[RFC PATCH v2 8/8] mm: sched: Move hot page promotion from NUMAB=2 to kpromoted

Bharata B Rao posted 8 patches 8 hours ago
[RFC PATCH v2 8/8] mm: sched: Move hot page promotion from NUMAB=2 to kpromoted
Posted by Bharata B Rao 8 hours ago
Currently hot page promotion (NUMA_BALANCING_MEMORY_TIERING
mode of NUMA Balancing) does hot page detection (via hint faults),
hot page classification and eventual promotion, all by itself and
sits within the scheduler.

With the new hot page tracking and promotion mechanism being
available, NUMA Balancing can limit itself to detection of
hot pages (via hint faults) and off-load rest of the
functionality to the common hot page tracking system.

pghot_record_access(PGHOT_HINT_FAULT) API is used to feed the
hot page info.

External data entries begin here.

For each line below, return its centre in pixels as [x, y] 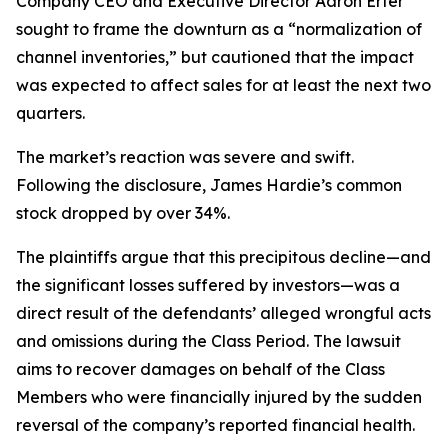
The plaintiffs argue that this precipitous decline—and [223, 257]
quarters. [50, 113]
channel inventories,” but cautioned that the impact [215, 57]
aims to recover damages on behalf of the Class [200, 369]
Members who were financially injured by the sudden [219, 397]
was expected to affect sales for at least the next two [223, 85]
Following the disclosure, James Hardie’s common [209, 185]
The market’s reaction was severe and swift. [185, 157]
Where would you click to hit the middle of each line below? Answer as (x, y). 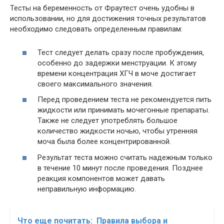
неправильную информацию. (87, 189)
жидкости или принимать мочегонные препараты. (123, 110)
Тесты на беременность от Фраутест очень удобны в (102, 8)
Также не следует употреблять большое (107, 120)
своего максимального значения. (95, 84)
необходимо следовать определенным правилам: (96, 29)
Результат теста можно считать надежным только (125, 157)
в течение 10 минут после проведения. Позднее (120, 168)
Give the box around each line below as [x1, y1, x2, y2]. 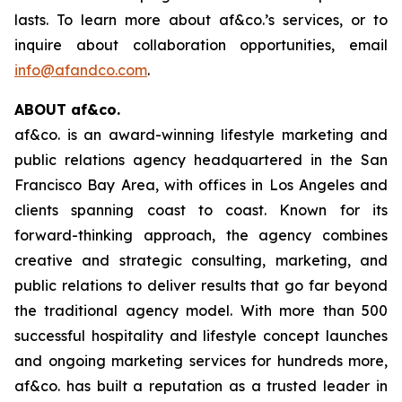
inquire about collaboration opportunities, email [14, 36, 388, 55]
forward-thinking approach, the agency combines [14, 226, 388, 245]
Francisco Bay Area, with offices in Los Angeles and [14, 176, 388, 195]
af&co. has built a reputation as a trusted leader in [14, 377, 388, 396]
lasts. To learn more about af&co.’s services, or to [14, 11, 388, 30]
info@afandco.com [14, 61, 147, 80]
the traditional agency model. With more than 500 [14, 301, 388, 320]
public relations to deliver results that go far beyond [14, 276, 388, 295]
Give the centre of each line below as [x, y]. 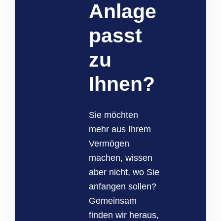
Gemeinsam [113, 201]
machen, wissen [121, 158]
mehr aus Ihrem [120, 129]
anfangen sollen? [123, 187]
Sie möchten [113, 115]
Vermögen [109, 144]
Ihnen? [122, 84]
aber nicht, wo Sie [124, 172]
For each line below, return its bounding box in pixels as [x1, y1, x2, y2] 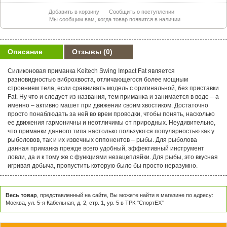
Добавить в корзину [47, 8, 99, 15]
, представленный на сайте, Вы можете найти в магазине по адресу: [37, 192, 213, 198]
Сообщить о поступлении [107, 8, 174, 15]
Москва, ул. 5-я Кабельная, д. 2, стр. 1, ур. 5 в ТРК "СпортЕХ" [6, 199, 164, 206]
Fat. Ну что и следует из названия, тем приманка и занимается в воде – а [8, 93, 219, 100]
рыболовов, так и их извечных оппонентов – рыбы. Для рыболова [8, 136, 197, 143]
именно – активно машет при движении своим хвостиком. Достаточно [8, 101, 208, 109]
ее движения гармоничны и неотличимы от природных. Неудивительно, [8, 119, 215, 126]

In addition, the migration rate limiting and
dynamic threshold logic are moved to kpromoted so that the same
can be used for hot pages reported by other sources too.

Signed-off-by: Bharata B Rao <bharata@amd.com>
---
 include/linux/pghot.h |   2 +
 kernel/sched/fair.c   | 149 ++----------------------------------------
 mm/memory.c           |  32 ++-------
 mm/pghot.c            | 132 +++++++++++++++++++++++++++++++++++--
 4 files changed, 142 insertions(+), 173 deletions(-)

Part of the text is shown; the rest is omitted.